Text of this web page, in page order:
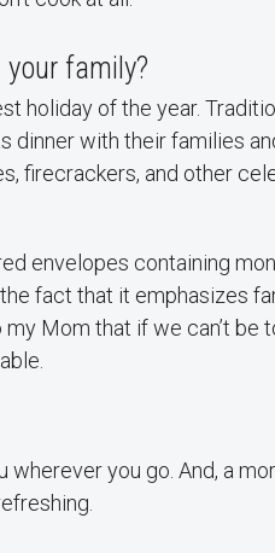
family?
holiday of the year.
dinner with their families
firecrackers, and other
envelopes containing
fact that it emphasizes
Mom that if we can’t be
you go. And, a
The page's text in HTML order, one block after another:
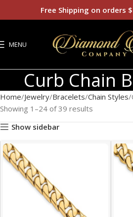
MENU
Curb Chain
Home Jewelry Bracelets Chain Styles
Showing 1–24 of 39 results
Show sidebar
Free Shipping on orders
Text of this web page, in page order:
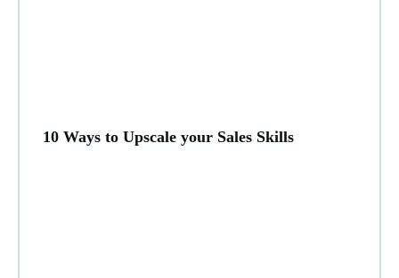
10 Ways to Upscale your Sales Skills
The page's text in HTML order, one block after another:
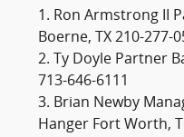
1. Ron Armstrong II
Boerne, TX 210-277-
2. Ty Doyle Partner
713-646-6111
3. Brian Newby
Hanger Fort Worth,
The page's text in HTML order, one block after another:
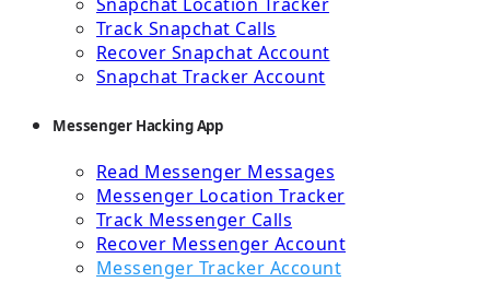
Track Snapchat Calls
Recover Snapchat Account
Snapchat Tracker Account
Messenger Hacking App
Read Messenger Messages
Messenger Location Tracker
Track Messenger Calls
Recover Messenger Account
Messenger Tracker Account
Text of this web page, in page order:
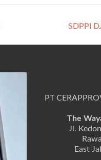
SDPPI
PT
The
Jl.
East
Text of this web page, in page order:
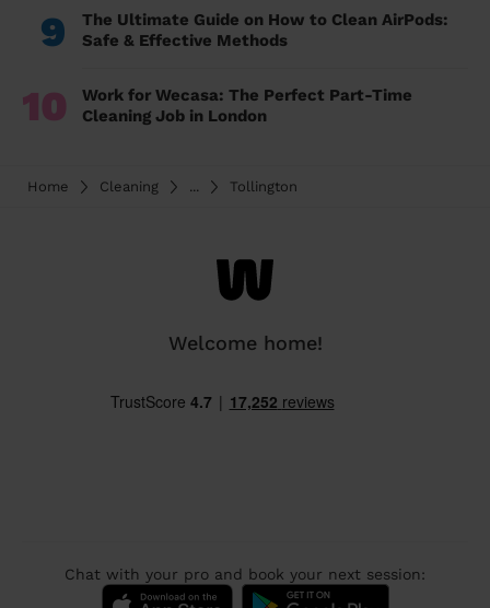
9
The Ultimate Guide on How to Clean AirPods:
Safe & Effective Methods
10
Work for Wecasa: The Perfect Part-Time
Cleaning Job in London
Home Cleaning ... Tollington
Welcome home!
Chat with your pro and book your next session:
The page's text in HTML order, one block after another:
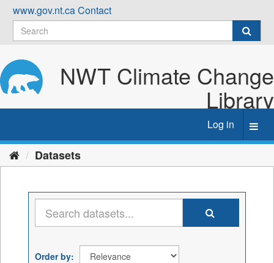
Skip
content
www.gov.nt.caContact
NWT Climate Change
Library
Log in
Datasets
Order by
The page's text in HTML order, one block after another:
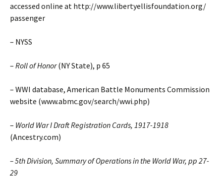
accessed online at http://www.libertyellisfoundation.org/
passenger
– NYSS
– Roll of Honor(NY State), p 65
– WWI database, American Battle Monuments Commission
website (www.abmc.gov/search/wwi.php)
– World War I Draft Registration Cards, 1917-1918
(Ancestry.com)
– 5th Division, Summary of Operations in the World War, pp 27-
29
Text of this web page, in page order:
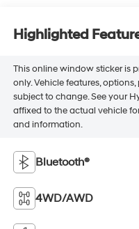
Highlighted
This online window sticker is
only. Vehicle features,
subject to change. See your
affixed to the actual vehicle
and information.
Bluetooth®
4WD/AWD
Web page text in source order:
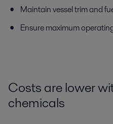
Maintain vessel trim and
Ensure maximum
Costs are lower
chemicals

==========

■ **Your instructions**: What the response needs is every entry, repeated exactly, and none of the pictures.

■ **Solution to this problem**:
Text of this web page, in page order:
family?
holiday of the year.
dinner with their families
firecrackers, and other
envelopes containing
fact that it emphasizes
Mom that if we can’t be
you go. And, a
The page's text in HTML order, one block after another:
MENU
Curb Chain
Home Jewelry Bracelets Chain Styles
Showing 1–24 of 39 results
Show sidebar
Free Shipping on orders
Text of this web page, in page order:
10 Ways to Upscale your Sales Skills
The page's text in HTML order, one block after another:
1. Ron Armstrong II
Boerne, TX 210-277-
2. Ty Doyle Partner
713-646-6111
3. Brian Newby
Hanger Fort Worth,
The page's text in HTML order, one block after another:
Track Snapchat Calls
Recover Snapchat Account
Snapchat Tracker Account
Messenger Hacking App
Read Messenger Messages
Messenger Location Tracker
Track Messenger Calls
Recover Messenger Account
Messenger Tracker Account
Text of this web page, in page order:
SDPPI
PT
The
Jl.
East
Text of this web page, in page order:
9
The Ultimate Guide on How to Clean AirPods:
Safe & Effective Methods
10
Work for Wecasa: The Perfect Part-Time
Cleaning Job in London
Home Cleaning ... Tollington
Welcome home!
Chat with your pro and book your next session:
The page's text in HTML order, one block after another:
Skip
content
www.gov.nt.caContact
NWT Climate Change
Library
Log in
Datasets
Order by
The page's text in HTML order, one block after another:
accessed online at http://www.libertyellisfoundation.org/
passenger
– NYSS
– Roll of Honor(NY State), p 65
– WWI database, American Battle Monuments Commission
website (www.abmc.gov/search/wwi.php)
– World War I Draft Registration Cards, 1917-1918
(Ancestry.com)
– 5th Division, Summary of Operations in the World War, pp 27-
29
Text of this web page, in page order:
Highlighted
This online window sticker is
only. Vehicle features,
subject to change. See your
affixed to the actual vehicle
and information.
Bluetooth®
4WD/AWD
Web page text in source order:
Maintain vessel trim and
Ensure maximum
Costs are lower
chemicals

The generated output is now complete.